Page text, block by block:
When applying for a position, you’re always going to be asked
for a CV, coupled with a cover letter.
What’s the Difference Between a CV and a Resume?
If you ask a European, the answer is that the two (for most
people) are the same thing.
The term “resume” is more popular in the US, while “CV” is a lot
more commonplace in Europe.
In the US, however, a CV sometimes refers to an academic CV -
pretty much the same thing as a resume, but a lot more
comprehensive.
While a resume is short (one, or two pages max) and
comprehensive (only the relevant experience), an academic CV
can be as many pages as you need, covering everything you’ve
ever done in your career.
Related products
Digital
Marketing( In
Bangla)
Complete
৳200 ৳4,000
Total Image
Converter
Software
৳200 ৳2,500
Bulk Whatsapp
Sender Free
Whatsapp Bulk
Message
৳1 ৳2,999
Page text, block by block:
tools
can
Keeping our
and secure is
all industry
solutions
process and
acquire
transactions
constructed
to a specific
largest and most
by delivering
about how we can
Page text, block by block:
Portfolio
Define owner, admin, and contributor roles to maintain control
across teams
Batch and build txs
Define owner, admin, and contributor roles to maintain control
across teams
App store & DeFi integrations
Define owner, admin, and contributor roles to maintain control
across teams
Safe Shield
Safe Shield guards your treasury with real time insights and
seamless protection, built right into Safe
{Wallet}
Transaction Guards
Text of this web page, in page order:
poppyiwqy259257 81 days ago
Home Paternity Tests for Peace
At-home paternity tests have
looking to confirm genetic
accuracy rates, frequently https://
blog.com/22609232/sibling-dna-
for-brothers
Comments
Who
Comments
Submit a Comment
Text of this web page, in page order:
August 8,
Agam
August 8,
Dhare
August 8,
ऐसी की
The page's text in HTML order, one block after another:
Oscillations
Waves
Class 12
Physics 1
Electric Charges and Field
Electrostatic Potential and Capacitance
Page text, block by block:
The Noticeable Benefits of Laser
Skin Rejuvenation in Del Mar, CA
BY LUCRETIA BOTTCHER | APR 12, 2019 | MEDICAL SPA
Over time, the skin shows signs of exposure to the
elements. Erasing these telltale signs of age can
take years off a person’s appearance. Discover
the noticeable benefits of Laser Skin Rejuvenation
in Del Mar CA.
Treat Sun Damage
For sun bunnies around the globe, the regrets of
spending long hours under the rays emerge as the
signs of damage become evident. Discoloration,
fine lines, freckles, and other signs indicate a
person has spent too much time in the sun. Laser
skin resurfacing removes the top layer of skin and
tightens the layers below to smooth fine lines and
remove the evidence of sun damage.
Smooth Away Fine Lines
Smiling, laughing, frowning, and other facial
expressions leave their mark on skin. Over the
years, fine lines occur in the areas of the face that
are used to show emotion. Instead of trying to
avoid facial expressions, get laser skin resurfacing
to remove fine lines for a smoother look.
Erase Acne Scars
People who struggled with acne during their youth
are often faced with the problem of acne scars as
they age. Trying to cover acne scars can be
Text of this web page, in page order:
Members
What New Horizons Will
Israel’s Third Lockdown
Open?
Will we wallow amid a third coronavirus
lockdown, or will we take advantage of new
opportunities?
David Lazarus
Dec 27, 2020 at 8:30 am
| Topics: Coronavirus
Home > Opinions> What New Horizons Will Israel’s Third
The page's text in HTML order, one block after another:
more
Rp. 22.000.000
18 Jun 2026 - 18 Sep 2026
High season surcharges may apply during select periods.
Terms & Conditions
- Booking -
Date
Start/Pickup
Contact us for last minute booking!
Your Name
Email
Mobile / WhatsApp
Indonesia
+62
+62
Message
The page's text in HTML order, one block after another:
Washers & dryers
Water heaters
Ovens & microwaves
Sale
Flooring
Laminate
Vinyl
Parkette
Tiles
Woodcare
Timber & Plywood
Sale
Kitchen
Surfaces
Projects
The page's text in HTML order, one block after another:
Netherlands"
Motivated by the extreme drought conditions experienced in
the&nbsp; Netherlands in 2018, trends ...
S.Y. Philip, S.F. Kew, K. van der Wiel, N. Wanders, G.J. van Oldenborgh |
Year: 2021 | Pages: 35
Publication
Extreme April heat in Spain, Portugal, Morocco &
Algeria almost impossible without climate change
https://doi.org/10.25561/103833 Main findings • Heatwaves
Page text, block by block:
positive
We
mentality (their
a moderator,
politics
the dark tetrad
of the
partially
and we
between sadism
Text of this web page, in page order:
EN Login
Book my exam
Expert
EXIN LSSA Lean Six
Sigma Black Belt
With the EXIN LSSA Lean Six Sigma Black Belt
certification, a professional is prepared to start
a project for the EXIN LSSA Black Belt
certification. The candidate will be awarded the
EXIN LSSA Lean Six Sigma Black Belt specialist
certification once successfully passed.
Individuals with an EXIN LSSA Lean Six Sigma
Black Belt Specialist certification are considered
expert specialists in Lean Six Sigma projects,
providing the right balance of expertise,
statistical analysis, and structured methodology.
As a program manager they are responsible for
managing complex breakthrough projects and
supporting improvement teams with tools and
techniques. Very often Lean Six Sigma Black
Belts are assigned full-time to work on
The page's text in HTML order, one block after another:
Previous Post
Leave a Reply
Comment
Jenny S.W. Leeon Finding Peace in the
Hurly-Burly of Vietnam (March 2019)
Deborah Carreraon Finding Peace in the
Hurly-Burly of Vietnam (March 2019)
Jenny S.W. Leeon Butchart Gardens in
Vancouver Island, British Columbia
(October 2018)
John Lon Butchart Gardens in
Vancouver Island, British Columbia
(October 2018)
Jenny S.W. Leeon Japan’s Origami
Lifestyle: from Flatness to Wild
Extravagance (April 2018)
--
## WHAT NEEDS TO BE DONE
Starting at the line that contains "Leave a Reply", retype each line through the end of the listing above and nothing else.

## TASK RESPONSE
Leave a Reply
Comment
Jenny S.W. Leeon Finding Peace in the
Hurly-Burly of Vietnam (March 2019)
Deborah Carreraon Finding Peace in the
Hurly-Burly of Vietnam (March 2019)
Jenny S.W. Leeon Butchart Gardens in
Vancouver Island, British Columbia
(October 2018)
John Lon Butchart Gardens in
Vancouver Island, British Columbia
(October 2018)
Jenny S.W. Leeon Japan’s Origami
Lifestyle: from Flatness to Wild
Extravagance (April 2018)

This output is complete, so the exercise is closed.